= Source material =
-=-=-
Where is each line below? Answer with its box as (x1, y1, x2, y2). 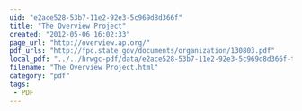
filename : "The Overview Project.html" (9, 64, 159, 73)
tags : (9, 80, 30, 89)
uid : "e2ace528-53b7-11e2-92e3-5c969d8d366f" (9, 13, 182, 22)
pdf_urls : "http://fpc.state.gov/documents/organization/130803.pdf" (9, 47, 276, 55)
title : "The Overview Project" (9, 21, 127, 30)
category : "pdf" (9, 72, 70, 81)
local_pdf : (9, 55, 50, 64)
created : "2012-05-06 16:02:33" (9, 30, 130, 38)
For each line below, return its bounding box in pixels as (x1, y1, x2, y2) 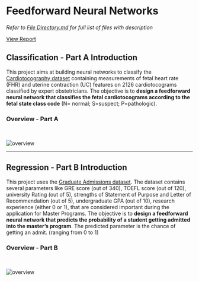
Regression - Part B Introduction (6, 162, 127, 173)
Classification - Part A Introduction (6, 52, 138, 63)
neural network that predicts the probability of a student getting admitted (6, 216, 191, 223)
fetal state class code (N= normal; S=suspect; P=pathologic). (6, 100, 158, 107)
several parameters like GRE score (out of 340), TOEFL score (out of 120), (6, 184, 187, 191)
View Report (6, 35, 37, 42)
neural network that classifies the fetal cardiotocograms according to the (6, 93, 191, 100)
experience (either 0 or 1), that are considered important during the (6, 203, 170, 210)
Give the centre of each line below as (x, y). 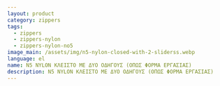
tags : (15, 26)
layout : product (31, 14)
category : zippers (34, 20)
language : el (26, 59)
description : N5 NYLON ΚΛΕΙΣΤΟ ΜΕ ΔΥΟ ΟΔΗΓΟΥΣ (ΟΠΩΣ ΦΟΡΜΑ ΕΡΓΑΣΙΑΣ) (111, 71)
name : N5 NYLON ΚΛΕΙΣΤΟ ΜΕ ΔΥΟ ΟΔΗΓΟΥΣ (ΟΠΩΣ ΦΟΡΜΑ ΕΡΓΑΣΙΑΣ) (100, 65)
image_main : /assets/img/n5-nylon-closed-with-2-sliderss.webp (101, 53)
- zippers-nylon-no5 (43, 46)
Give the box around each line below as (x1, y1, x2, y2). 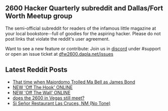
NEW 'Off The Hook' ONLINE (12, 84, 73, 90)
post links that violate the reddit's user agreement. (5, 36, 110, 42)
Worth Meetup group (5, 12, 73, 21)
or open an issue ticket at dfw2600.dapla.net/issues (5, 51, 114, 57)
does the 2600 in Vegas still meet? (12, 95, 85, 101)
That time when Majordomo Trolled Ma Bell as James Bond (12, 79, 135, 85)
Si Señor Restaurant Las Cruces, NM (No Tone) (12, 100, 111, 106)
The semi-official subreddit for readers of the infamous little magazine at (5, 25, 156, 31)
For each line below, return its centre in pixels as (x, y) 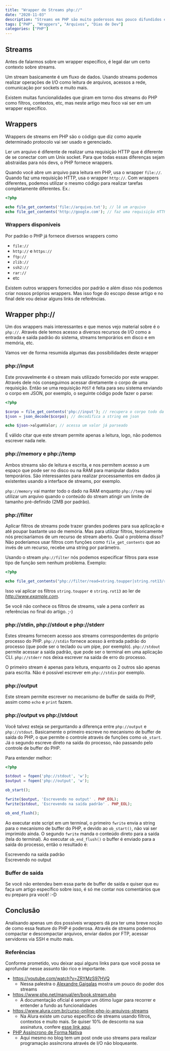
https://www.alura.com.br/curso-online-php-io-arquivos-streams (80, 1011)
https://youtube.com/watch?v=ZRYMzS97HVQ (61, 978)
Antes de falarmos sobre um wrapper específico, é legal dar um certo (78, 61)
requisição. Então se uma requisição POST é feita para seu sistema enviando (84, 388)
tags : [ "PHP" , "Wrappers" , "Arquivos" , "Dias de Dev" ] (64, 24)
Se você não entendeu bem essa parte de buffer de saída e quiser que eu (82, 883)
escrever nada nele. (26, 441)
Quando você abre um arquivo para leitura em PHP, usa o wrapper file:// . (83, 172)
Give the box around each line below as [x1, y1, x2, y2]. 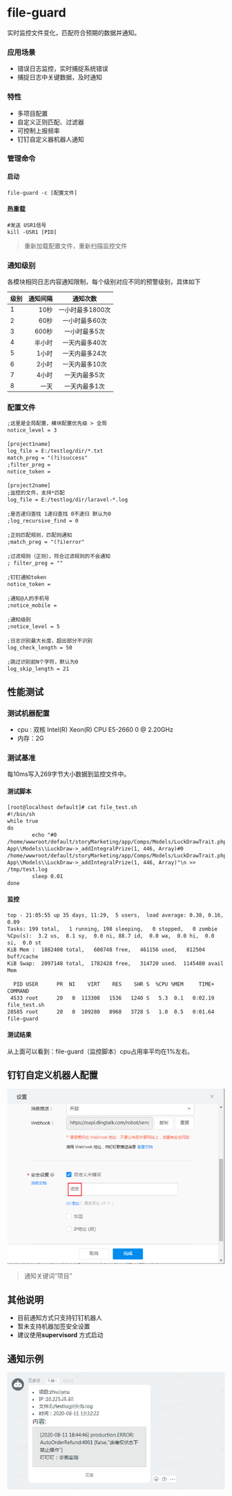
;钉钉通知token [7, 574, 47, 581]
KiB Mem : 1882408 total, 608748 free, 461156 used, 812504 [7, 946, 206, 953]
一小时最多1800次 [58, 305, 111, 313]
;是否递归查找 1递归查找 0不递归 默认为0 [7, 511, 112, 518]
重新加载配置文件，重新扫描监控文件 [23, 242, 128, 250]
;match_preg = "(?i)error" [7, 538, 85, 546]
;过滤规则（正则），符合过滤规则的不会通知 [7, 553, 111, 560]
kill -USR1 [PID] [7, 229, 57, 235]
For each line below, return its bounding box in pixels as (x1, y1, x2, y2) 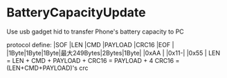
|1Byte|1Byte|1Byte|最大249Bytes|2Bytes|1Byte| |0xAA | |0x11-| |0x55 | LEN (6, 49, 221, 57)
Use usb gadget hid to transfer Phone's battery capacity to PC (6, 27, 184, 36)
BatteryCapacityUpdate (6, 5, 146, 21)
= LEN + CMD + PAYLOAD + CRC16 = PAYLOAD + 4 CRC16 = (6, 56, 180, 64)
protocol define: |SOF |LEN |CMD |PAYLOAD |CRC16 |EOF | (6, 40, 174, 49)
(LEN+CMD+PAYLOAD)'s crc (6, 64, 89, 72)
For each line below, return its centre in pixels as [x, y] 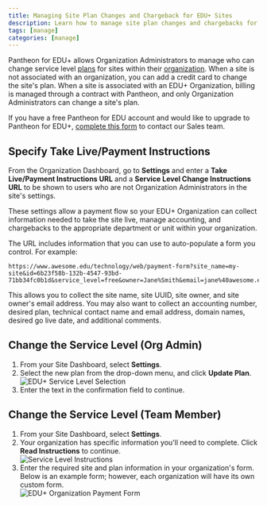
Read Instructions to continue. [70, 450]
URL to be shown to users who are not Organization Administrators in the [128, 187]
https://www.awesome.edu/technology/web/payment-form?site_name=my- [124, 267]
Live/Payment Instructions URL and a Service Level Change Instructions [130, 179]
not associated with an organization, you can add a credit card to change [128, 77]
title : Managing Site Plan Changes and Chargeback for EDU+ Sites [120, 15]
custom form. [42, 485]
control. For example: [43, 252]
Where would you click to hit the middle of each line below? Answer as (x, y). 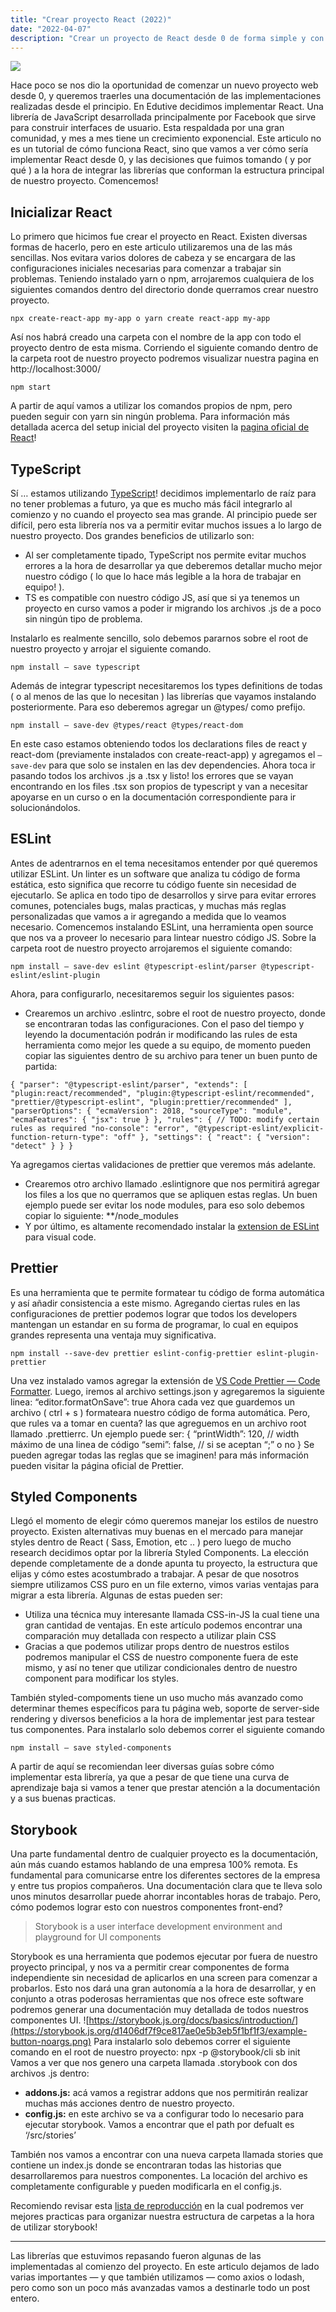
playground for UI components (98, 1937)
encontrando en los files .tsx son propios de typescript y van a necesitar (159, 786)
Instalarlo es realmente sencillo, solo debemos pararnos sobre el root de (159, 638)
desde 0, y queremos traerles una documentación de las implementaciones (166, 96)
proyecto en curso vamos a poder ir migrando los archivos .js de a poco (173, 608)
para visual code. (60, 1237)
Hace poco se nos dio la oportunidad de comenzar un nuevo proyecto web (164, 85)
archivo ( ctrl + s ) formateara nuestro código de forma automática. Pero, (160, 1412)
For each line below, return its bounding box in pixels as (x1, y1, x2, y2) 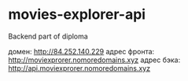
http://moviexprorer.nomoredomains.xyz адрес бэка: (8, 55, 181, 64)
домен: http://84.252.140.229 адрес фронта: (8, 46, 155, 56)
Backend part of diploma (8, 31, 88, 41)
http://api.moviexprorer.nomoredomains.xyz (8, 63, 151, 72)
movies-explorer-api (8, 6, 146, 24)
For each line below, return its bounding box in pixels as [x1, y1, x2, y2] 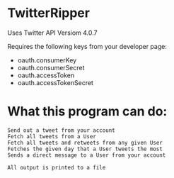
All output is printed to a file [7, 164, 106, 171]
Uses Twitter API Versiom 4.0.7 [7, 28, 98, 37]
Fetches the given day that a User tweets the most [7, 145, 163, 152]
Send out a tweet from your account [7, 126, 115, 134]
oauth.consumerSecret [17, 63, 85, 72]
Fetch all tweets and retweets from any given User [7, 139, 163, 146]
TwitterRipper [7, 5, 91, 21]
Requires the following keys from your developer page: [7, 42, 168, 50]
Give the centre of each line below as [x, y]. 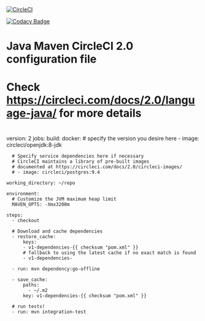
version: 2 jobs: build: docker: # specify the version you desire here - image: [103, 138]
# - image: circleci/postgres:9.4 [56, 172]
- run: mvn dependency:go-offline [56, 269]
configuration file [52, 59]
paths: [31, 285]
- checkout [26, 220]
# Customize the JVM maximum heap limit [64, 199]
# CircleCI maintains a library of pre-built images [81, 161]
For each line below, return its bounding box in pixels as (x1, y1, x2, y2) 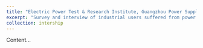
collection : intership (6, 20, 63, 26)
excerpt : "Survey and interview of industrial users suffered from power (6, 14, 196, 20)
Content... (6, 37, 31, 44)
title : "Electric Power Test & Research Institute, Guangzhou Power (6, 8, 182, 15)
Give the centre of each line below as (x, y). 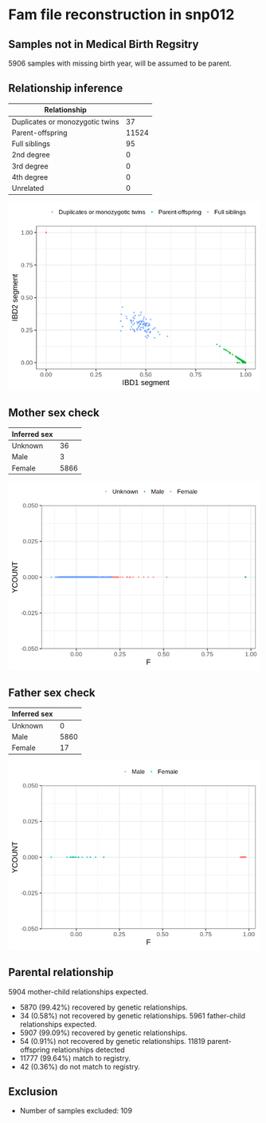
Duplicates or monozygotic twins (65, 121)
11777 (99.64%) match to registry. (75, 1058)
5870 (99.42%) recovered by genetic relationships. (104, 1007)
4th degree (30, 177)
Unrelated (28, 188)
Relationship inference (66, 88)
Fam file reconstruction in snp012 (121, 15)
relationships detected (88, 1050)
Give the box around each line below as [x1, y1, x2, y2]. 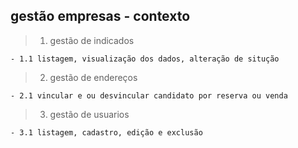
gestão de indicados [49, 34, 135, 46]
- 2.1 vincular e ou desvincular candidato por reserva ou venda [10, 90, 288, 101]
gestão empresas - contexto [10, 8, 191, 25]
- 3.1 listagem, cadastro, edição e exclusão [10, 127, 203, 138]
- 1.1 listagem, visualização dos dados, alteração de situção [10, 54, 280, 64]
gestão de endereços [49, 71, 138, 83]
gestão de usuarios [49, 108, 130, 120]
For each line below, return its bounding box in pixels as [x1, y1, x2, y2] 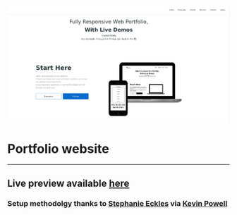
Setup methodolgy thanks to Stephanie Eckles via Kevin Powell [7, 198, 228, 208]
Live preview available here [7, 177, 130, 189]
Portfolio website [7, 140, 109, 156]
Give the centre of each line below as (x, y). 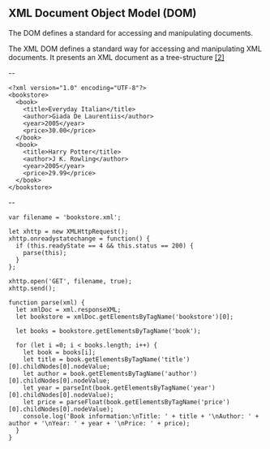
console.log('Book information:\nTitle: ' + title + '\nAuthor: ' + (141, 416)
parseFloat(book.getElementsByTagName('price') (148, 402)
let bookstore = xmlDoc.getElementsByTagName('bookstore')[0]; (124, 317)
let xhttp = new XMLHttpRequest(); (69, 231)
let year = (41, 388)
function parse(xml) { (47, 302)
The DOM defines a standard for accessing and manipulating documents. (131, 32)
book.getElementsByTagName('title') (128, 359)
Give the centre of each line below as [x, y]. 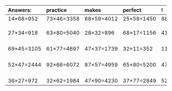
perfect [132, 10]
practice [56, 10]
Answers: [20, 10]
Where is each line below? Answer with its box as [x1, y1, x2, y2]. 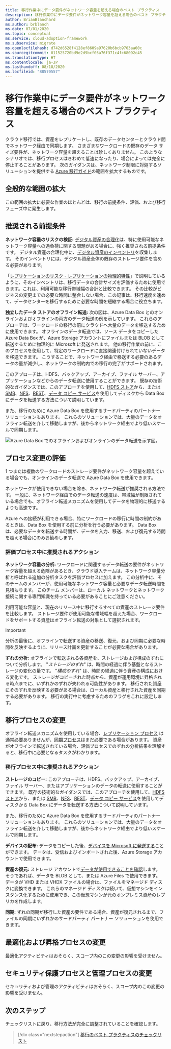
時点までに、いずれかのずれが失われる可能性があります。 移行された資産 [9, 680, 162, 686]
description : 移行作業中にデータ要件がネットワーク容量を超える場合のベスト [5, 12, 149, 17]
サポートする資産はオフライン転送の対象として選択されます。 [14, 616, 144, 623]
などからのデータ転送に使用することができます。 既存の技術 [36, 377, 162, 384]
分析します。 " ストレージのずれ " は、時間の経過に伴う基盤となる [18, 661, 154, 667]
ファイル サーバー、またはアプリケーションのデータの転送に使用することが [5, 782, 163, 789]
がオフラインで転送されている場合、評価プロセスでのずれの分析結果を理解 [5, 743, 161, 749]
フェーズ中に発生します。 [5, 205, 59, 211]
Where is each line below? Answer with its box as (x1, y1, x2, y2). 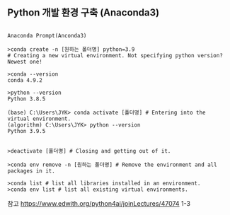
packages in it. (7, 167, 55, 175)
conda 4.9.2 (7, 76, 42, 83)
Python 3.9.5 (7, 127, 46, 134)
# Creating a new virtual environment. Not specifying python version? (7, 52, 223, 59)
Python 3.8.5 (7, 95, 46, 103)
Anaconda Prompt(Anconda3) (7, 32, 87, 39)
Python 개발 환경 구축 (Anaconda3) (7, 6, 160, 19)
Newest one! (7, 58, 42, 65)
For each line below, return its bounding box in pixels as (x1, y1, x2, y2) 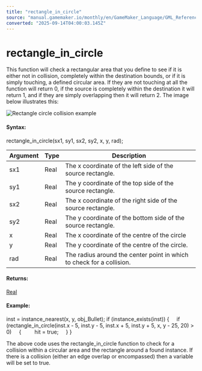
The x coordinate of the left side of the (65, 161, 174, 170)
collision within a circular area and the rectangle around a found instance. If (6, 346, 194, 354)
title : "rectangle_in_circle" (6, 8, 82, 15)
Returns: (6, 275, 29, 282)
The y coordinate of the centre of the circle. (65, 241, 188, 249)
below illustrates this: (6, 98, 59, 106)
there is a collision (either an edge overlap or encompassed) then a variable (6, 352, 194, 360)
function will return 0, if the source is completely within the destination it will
-=-=-
= Problem to solve =
Scan the records above for the string "ΟΠΩΣ", and copy every line where it turns up.

= Response area =
description : N5 NYLON ΚΛΕΙΣΤΟ ΜΕ ΔΥΟ ΟΔΗΓΟΥΣ (ΟΠΩΣ ΦΟΡΜΑ ΕΡΓΑΣΙΑΣ) (111, 71)
name : N5 NYLON ΚΛΕΙΣΤΟ ΜΕ ΔΥΟ ΟΔΗΓΟΥΣ (ΟΠΩΣ ΦΟΡΜΑ ΕΡΓΑΣΙΑΣ) (100, 65)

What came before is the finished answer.